Task prompt
Every line of the material below should be output exactly as written, with the images skipped.

Extracted records
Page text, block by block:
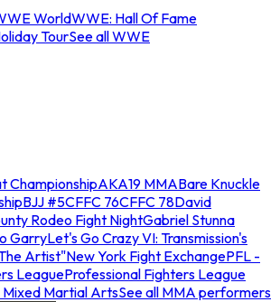
WorldWWE: Hall Of Fame
TourSee all WWE
ChampionshipAKA19 MMABare Knuckle
BJJ #5CFFC 76CFFC 78David
Rodeo Fight NightGabriel Stunna
GarryLet's Go Crazy VI: Transmission's
Artist"New York Fight ExchangePFL -
LeagueProfessional Fighters League
Mixed Martial ArtsSee all MMA performers
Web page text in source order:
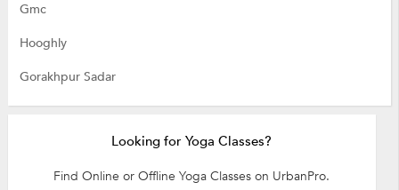
Gmc
Hooghly
Gorakhpur Sadar
Looking for Yoga Classes?
Find Online or Offline Yoga Classes on UrbanPro.
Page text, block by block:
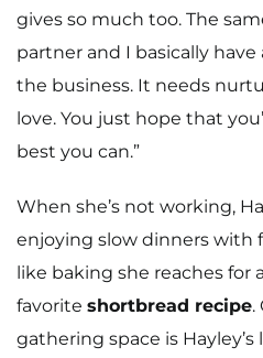
Maker
About
Work
gives so much too. The
partner and I basically
the business. It needs
love. You just hope that
best you can.”
When she’s not working,
enjoying slow dinners with
like baking she reaches for
favorite shortbread recipe.
gathering space is
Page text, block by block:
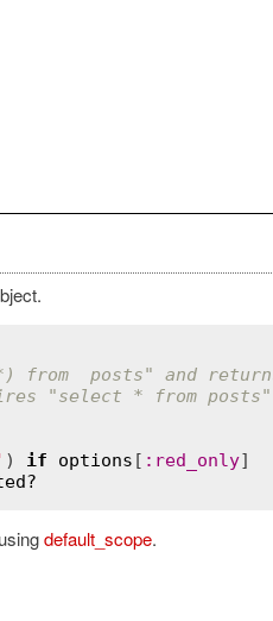
from  posts" and
"select * from
) if options [ : red_only
default_scope.
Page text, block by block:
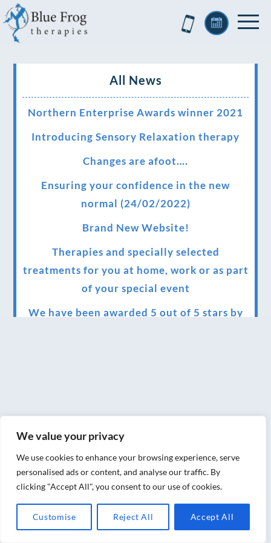
We value your privacy
We use cookies to enhance your browsing experience, serve
personalised ads or content, and analyse our traffic. By
clicking "Accept All", you consent to our use of cookies.
Customise Reject All Accept All
All News
Northern Enterprise Awards winner 2021
Introducing Sensory Relaxation therapy
Changes are afoot….
Ensuring your confidence in the new
normal (24/02/2022)
Brand New Website!
Therapies and specially selected
treatments for you at home, work or as part
of your special event
We have been awarded 5 out of 5 stars by
therapies
We have been awarded as one of the three
best massage therapists in York!
Christmas vouchers on sale now
Christmas vouchers available now
UK Urban Massage Salon of the year award
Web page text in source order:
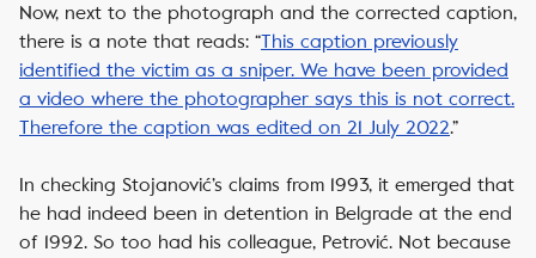
Now, next to the photograph and the corrected caption,
there is a note that reads: “This caption previously
identified the victim as a sniper. We have been provided
a video where the photographer says this is not correct.
Therefore the caption was edited on 21 July 2022.”
In checking Stojanović’s claims from 1993, it emerged that
he had indeed been in detention in Belgrade at the end
of 1992. So too had his colleague, Petrović. Not because
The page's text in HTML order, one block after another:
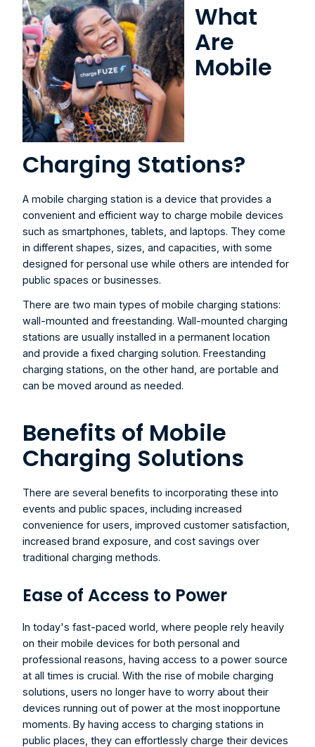
What
Are
Mobile
Charging Stations?
A mobile charging station is a device that provides a
convenient and efficient way to charge mobile devices
such as smartphones, tablets, and laptops. They come
in different shapes, sizes, and capacities, with some
designed for personal use while others are intended for
public spaces or businesses.
There are two main types of mobile charging stations:
wall-mounted and freestanding. Wall-mounted charging
stations are usually installed in a permanent location
and provide a fixed charging solution. Freestanding
charging stations, on the other hand, are portable and
can be moved around as needed.
Benefits of Mobile
Charging Solutions
There are several benefits to incorporating these into
events and public spaces, including increased
convenience for users, improved customer satisfaction,
increased brand exposure, and cost savings over
traditional charging methods.
Ease of Access to Power
In today's fast-paced world, where people rely heavily
on their mobile devices for both personal and
professional reasons, having access to a power source
at all times is crucial. With the rise of mobile charging
solutions, users no longer have to worry about their
devices running out of power at the most inopportune
moments. By having access to charging stations in
public places, they can effortlessly charge their devices
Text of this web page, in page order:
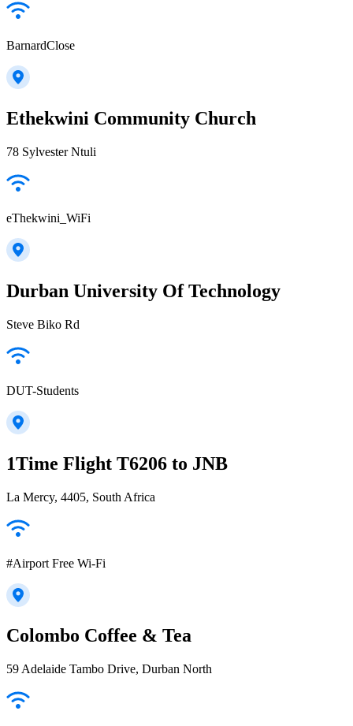
BarnardClose
Ethekwini Community Church
78 Sylvester Ntuli
eThekwini_WiFi
Durban University Of Technology
Steve Biko Rd
DUT-Students
1Time Flight T6206 to JNB
La Mercy, 4405, South Africa
#Airport Free Wi-Fi
Colombo Coffee & Tea
59 Adelaide Tambo Drive, Durban North
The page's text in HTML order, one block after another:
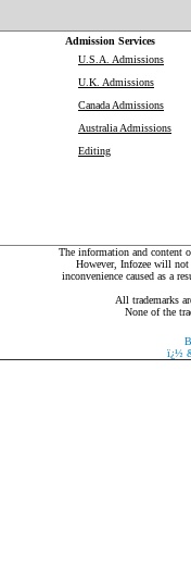
Admission Services
U.S.A. Admissions
U.K. Admissions
Canada Admissions
Australia Admissions
Editing
The information and content
However, Infozee will not
inconvenience caused as a
All trademarks
None of the
ï¿½
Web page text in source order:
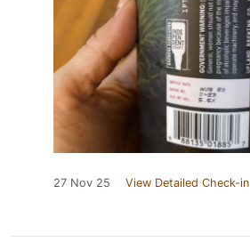
27 Nov 25 View Detailed Check-in
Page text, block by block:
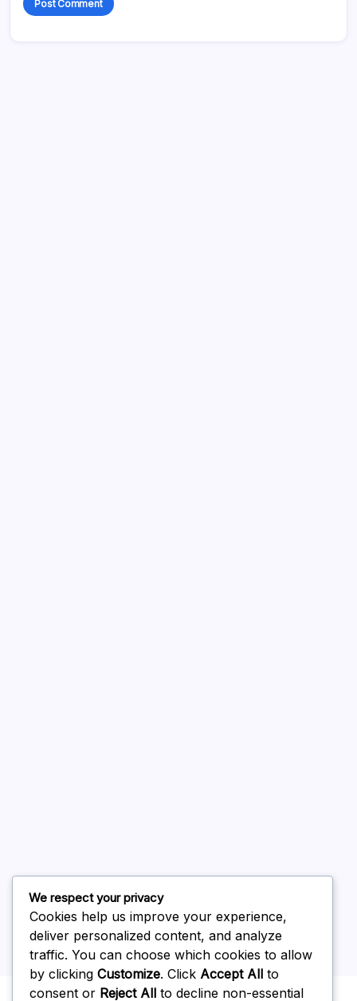
February 2026
Uncategorized
We respect your privacy
Cookies help us improve your experience,
deliver personalized content, and analyze
traffic. You can choose which cookies to allow
by clicking Customize. Click Accept All to
consent or Reject All to decline non-essential
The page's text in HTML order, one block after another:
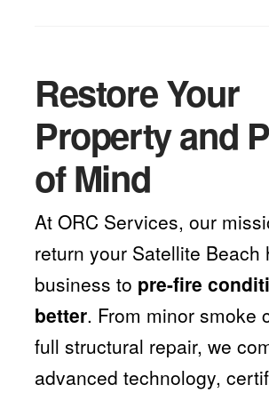
Restore Your
Property and
of Mind
At ORC Services, our
return your Satellite Beach
business to pre-fire
better. From minor smoke
full structural repair, we
advanced technology,
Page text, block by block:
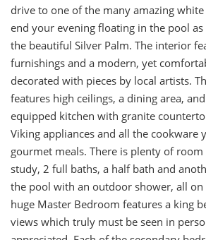
drive to one of the many amazing white
end your evening floating in the pool
the beautiful Silver Palm. The interior
furnishings and a modern, yet
decorated with pieces by local artists.
features high ceilings, a dining area,
equipped kitchen with granite
Viking appliances and all the cookware
gourmet meals. There is plenty of
study, 2 full baths, a half bath and
the pool with an outdoor shower, all on
huge Master Bedroom features a king
views which truly must be seen in
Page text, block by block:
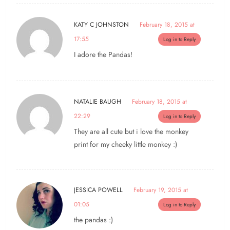
KATY C JOHNSTON
February 18, 2015 at
17:55
Log in to Reply
I adore the Pandas!
NATALIE BAUGH
February 18, 2015 at
22:29
Log in to Reply
They are all cute but i love the monkey
print for my cheeky little monkey :)
JESSICA POWELL
February 19, 2015 at
01:05
Log in to Reply
the pandas :)
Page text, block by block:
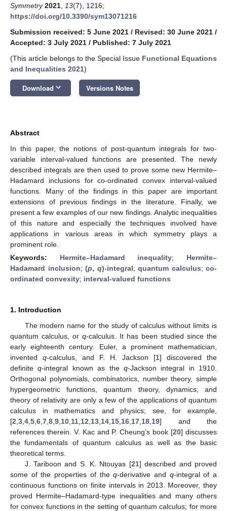
Symmetry 2021 13(7), 1216;
https://doi.org/10.3390/sym13071216
Submission received: 5 June 2021 / Revised: 30 June 2021 /
Accepted: 3 July 2021 / Published: 7 July 2021
(This article belongs to the Special Issue Functional Equations
and Inequalities 2021)
Download keyboard_arrow_down Versions Notes
Abstract
In this paper, the notions of post-quantum integrals for two-
variable interval-valued functions are presented. The newly
described integrals are then used to prove some new Hermite–
Hadamard inclusions for co-ordinated convex interval-valued
functions. Many of the findings in this paper are important
extensions of previous findings in the literature. Finally, we
present a few examples of our new findings. Analytic inequalities
of this nature and especially the techniques involved have
applications in various areas in which symmetry plays a
prominent role.
Keywords: Hermite–Hadamard inequality; Hermite–
Hadamard inclusion; (p, q)-integral; quantum calculus; co-
ordinated convexity; interval-valued functions
1. Introduction
The modern name for the study of calculus without limits is
quantum calculus, or q-calculus. It has been studied since the
early eighteenth century. Euler, a prominent mathematician,
invented q-calculus, and F. H. Jackson [1] discovered the
definiteq-integral known as the q-Jackson integral in 1910.
Orthogonal polynomials, combinatorics, number theory, simple
hypergeometric functions, quantum theory, dynamics, and
theory of relativity are only a few of the applications of quantum
calculus in mathematics and physics; see, for example,
[2 3 4 5 6 7 8 9 10 11 12 13 14 15 16 17 18 19] and the
references therein. V. Kac and P. Cheung’s book [20] discusses
the fundamentals of quantum calculus as well as the basic
theoretical terms.
J. Tariboon and S. K. Ntouyas [21] described and proved
some of the properties of theq-derivative and q-integral of a
continuous functions on finite intervals in 2013. Moreover, they
proved Hermite–Hadamard-type inequalities and many others
for convex functions in the setting of quantum calculus; for more
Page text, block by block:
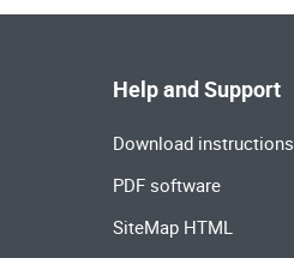
Help and Support
Download instructions
PDF software
SiteMap HTML
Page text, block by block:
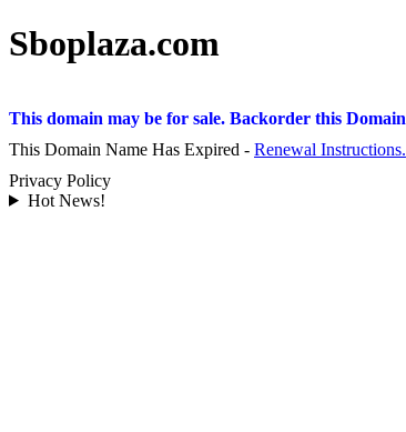
Sboplaza.com
This domain may be for sale. Backorder this Domain
This Domain Name Has Expired - Renewal Instructions.
Privacy Policy
Hot News!
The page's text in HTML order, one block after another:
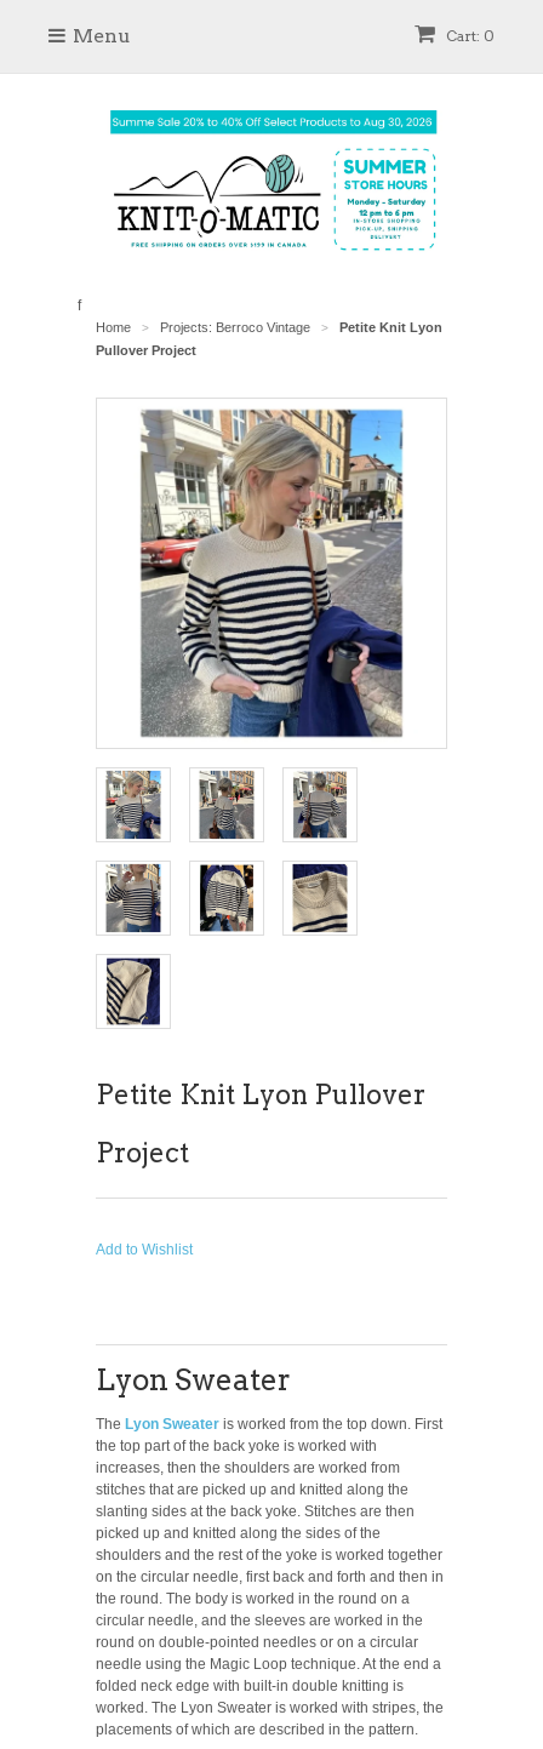
Cart: 0
Menu
f
Home > Projects: Berroco Vintage >
Petite Knit Lyon
Pullover Project
Petite Knit Lyon Pullover
Project
Add to Wishlist
Lyon Sweater
The Lyon Sweater is worked from the top down. First
the top part of the back yoke is worked with
increases, then the shoulders are worked from
stitches that are picked up and knitted along the
slanting sides at the back yoke. Stitches are then
picked up and knitted along the sides of the
shoulders and the rest of the yoke is worked together
on the circular needle, first back and forth and then in
the round. The body is worked in the round on a
circular needle, and the sleeves are worked in the
round on double-pointed needles or on a circular
needle using the Magic Loop technique. At the end a
folded neck edge with built-in double knitting is
worked. The Lyon Sweater is worked with stripes, the
placements of which are described in the pattern.

Solution
Page text, block by block:
WorldWWE: Hall Of Fame
TourSee all WWE
ChampionshipAKA19 MMABare Knuckle
BJJ #5CFFC 76CFFC 78David
Rodeo Fight NightGabriel Stunna
GarryLet's Go Crazy VI: Transmission's
Artist"New York Fight ExchangePFL -
LeagueProfessional Fighters League
Mixed Martial ArtsSee all MMA performers
Web page text in source order:
Gmc
Hooghly
Gorakhpur Sadar
Looking for Yoga Classes?
Find Online or Offline Yoga Classes on UrbanPro.
Page text, block by block:
Maker
About
Work
gives so much too. The
partner and I basically
the business. It needs
love. You just hope that
best you can.”
When she’s not working,
enjoying slow dinners with
like baking she reaches for
favorite shortbread recipe.
gathering space is
Page text, block by block:
from  posts" and
"select * from
) if options [ : red_only
default_scope.
Page text, block by block:
We value your privacy
We use cookies to enhance your browsing experience, serve
personalised ads or content, and analyse our traffic. By
clicking "Accept All", you consent to our use of cookies.
Customise Reject All Accept All
All News
Northern Enterprise Awards winner 2021
Introducing Sensory Relaxation therapy
Changes are afoot….
Ensuring your confidence in the new
normal (24/02/2022)
Brand New Website!
Therapies and specially selected
treatments for you at home, work or as part
of your special event
We have been awarded 5 out of 5 stars by
therapies
We have been awarded as one of the three
best massage therapists in York!
Christmas vouchers on sale now
Christmas vouchers available now
UK Urban Massage Salon of the year award
Web page text in source order:
Now, next to the photograph and the corrected caption,
there is a note that reads: “This caption previously
identified the victim as a sniper. We have been provided
a video where the photographer says this is not correct.
Therefore the caption was edited on 21 July 2022.”
In checking Stojanović’s claims from 1993, it emerged that
he had indeed been in detention in Belgrade at the end
of 1992. So too had his colleague, Petrović. Not because
The page's text in HTML order, one block after another:
What
Are
Mobile
Charging Stations?
A mobile charging station is a device that provides a
convenient and efficient way to charge mobile devices
such as smartphones, tablets, and laptops. They come
in different shapes, sizes, and capacities, with some
designed for personal use while others are intended for
public spaces or businesses.
There are two main types of mobile charging stations:
wall-mounted and freestanding. Wall-mounted charging
stations are usually installed in a permanent location
and provide a fixed charging solution. Freestanding
charging stations, on the other hand, are portable and
can be moved around as needed.
Benefits of Mobile
Charging Solutions
There are several benefits to incorporating these into
events and public spaces, including increased
convenience for users, improved customer satisfaction,
increased brand exposure, and cost savings over
traditional charging methods.
Ease of Access to Power
In today's fast-paced world, where people rely heavily
on their mobile devices for both personal and
professional reasons, having access to a power source
at all times is crucial. With the rise of mobile charging
solutions, users no longer have to worry about their
devices running out of power at the most inopportune
moments. By having access to charging stations in
public places, they can effortlessly charge their devices
Text of this web page, in page order:
BarnardClose
Ethekwini Community Church
78 Sylvester Ntuli
eThekwini_WiFi
Durban University Of Technology
Steve Biko Rd
DUT-Students
1Time Flight T6206 to JNB
La Mercy, 4405, South Africa
#Airport Free Wi-Fi
Colombo Coffee & Tea
59 Adelaide Tambo Drive, Durban North
The page's text in HTML order, one block after another:
Admission Services
U.S.A. Admissions
U.K. Admissions
Canada Admissions
Australia Admissions
Editing
The information and content
However, Infozee will not
inconvenience caused as a
All trademarks
None of the
ï¿½
Web page text in source order:
27 Nov 25 View Detailed Check-in
Page text, block by block:
February 2026
Uncategorized
We respect your privacy
Cookies help us improve your experience,
deliver personalized content, and analyze
traffic. You can choose which cookies to allow
by clicking Customize. Click Accept All to
consent or Reject All to decline non-essential
The page's text in HTML order, one block after another:
Restore Your
Property and
of Mind
At ORC Services, our
return your Satellite Beach
business to pre-fire
better. From minor smoke
full structural repair, we
advanced technology,
Page text, block by block:
drive to one of the many amazing white
end your evening floating in the pool
the beautiful Silver Palm. The interior
furnishings and a modern, yet
decorated with pieces by local artists.
features high ceilings, a dining area,
equipped kitchen with granite
Viking appliances and all the cookware
gourmet meals. There is plenty of
study, 2 full baths, a half bath and
the pool with an outdoor shower, all on
huge Master Bedroom features a king
views which truly must be seen in
Page text, block by block:
KATY C JOHNSTON
February 18, 2015 at
17:55
Log in to Reply
I adore the Pandas!
NATALIE BAUGH
February 18, 2015 at
22:29
Log in to Reply
They are all cute but i love the monkey
print for my cheeky little monkey :)
JESSICA POWELL
February 19, 2015 at
01:05
Log in to Reply
the pandas :)
Page text, block by block:
Symmetry 2021 13(7), 1216;
https://doi.org/10.3390/sym13071216
Submission received: 5 June 2021 / Revised: 30 June 2021 /
Accepted: 3 July 2021 / Published: 7 July 2021
(This article belongs to the Special Issue Functional Equations
and Inequalities 2021)
Download keyboard_arrow_down Versions Notes
Abstract
In this paper, the notions of post-quantum integrals for two-
variable interval-valued functions are presented. The newly
described integrals are then used to prove some new Hermite–
Hadamard inclusions for co-ordinated convex interval-valued
functions. Many of the findings in this paper are important
extensions of previous findings in the literature. Finally, we
present a few examples of our new findings. Analytic inequalities
of this nature and especially the techniques involved have
applications in various areas in which symmetry plays a
prominent role.
Keywords: Hermite–Hadamard inequality; Hermite–
Hadamard inclusion; (p, q)-integral; quantum calculus; co-
ordinated convexity; interval-valued functions
1. Introduction
The modern name for the study of calculus without limits is
quantum calculus, or q-calculus. It has been studied since the
early eighteenth century. Euler, a prominent mathematician,
invented q-calculus, and F. H. Jackson [1] discovered the
definiteq-integral known as the q-Jackson integral in 1910.
Orthogonal polynomials, combinatorics, number theory, simple
hypergeometric functions, quantum theory, dynamics, and
theory of relativity are only a few of the applications of quantum
calculus in mathematics and physics; see, for example,
[2 3 4 5 6 7 8 9 10 11 12 13 14 15 16 17 18 19] and the
references therein. V. Kac and P. Cheung’s book [20] discusses
the fundamentals of quantum calculus as well as the basic
theoretical terms.
J. Tariboon and S. K. Ntouyas [21] described and proved
some of the properties of theq-derivative and q-integral of a
continuous functions on finite intervals in 2013. Moreover, they
proved Hermite–Hadamard-type inequalities and many others
for convex functions in the setting of quantum calculus; for more
Page text, block by block:
Help and Support
Download instructions
PDF software
SiteMap HTML
Page text, block by block:
Sboplaza.com
This domain may be for sale. Backorder this Domain
This Domain Name Has Expired - Renewal Instructions.
Privacy Policy
Hot News!
The page's text in HTML order, one block after another:
Cart: 0
Menu
f
Home > Projects: Berroco Vintage >
Petite Knit Lyon
Pullover Project
Petite Knit Lyon Pullover
Project
Add to Wishlist
Lyon Sweater
The Lyon Sweater is worked from the top down. First
the top part of the back yoke is worked with
increases, then the shoulders are worked from
stitches that are picked up and knitted along the
slanting sides at the back yoke. Stitches are then
picked up and knitted along the sides of the
shoulders and the rest of the yoke is worked together
on the circular needle, first back and forth and then in
the round. The body is worked in the round on a
circular needle, and the sleeves are worked in the
round on double-pointed needles or on a circular
needle using the Magic Loop technique. At the end a
folded neck edge with built-in double knitting is
worked. The Lyon Sweater is worked with stripes, the
placements of which are described in the pattern.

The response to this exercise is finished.